## [Data shown]
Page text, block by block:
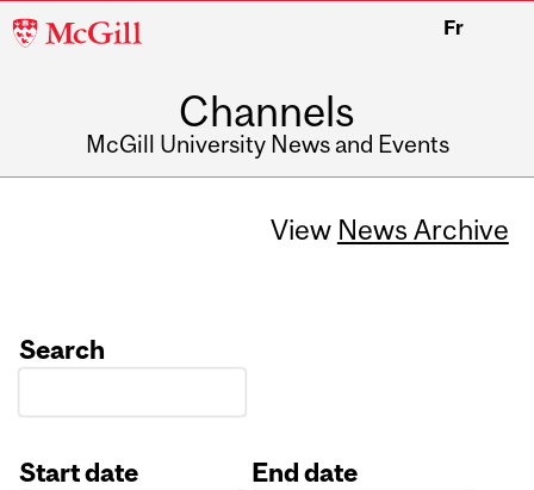
McGill
Fr
Channels
McGill University News and Events
View News Archive
Search
Start date
End date
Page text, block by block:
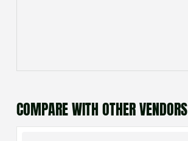
COMPARE WITH OTHER VENDORS
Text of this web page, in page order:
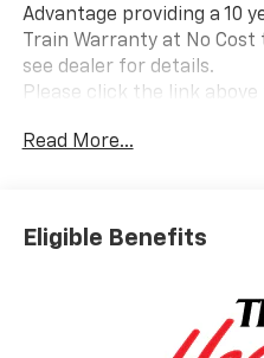
Advantage providing a 10
Train Warranty at No Cost
see dealer for details.
Please click the link
vehicle. Or use the tabs
you see and would like to
email or call us toll free at
Read More...
Eligible Benefits
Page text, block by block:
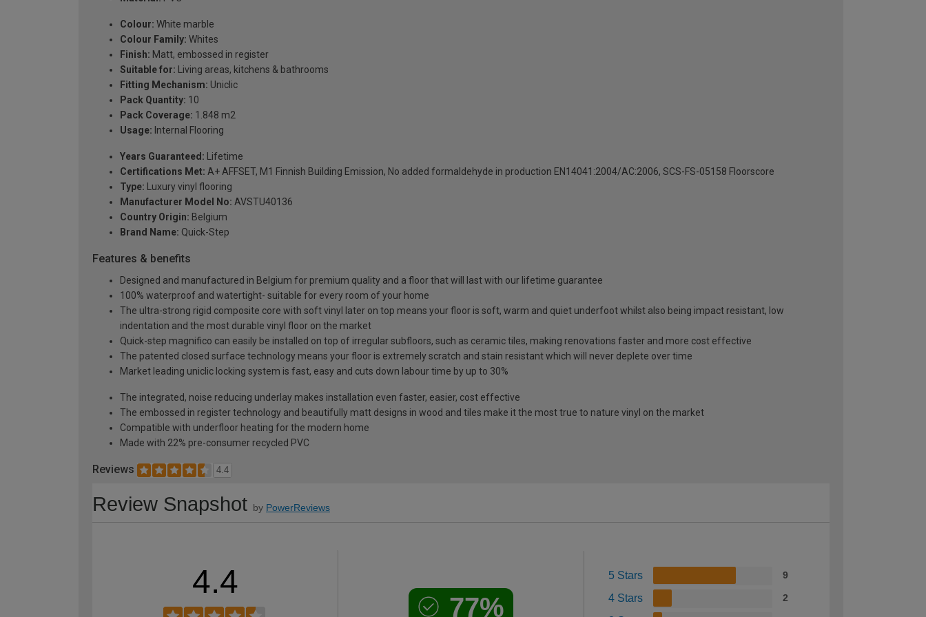
Colour: White marble
Colour Family: Whites
Finish: Matt, embossed in register
Suitable for: Living areas, kitchens & bathrooms
Fitting Mechanism: Uniclic
Pack Quantity: 10
Pack Coverage: 1.848 m2
Usage: Internal Flooring
Years Guaranteed: Lifetime
Certifications Met: A+ AFFSET, M1 Finnish Building Emission, No added formaldehyde in production EN14041:2004/AC:2006, SCS-FS-05158 Floorscore
Type: Luxury vinyl flooring
Manufacturer Model No: AVSTU40136
Country Origin: Belgium
Brand Name: Quick-Step
Features & benefits
Designed and manufactured in Belgium for premium quality and a floor that will last with our lifetime guarantee
100% waterproof and watertight- suitable for every room of your home
The ultra-strong rigid composite core with soft vinyl later on top means your floor is soft, warm and quiet underfoot whilst also being impact resistant, low
indentation and the most durable vinyl floor on the market
Quick-step magnifico can easily be installed on top of irregular subfloors, such as ceramic tiles, making renovations faster and more cost effective
The patented closed surface technology means your floor is extremely scratch and stain resistant which will never deplete over time
Market leading uniclic locking system is fast, easy and cuts down labour time by up to 30%
The integrated, noise reducing underlay makes installation even faster, easier, cost effective
The embossed in register technology and beautifully matt designs in wood and tiles make it the most true to nature vinyl on the market
Compatible with underfloor heating for the modern home
Made with 22% pre-consumer recycled PVC
Reviews 4.4
Review Snapshot by PowerReviews
4.4
77%
5 Stars 9
4 Stars 2

## [Your goal]
Above are the records. Copy the lines beginning at the one that has "Features & benefits" and ending with the one that has "100% waterproof and", unchanged.

## [Completed exercise]
Features & benefits
Designed and manufactured in Belgium for premium quality and a floor that will last with our lifetime guarantee
100% waterproof and watertight- suitable for every room of your home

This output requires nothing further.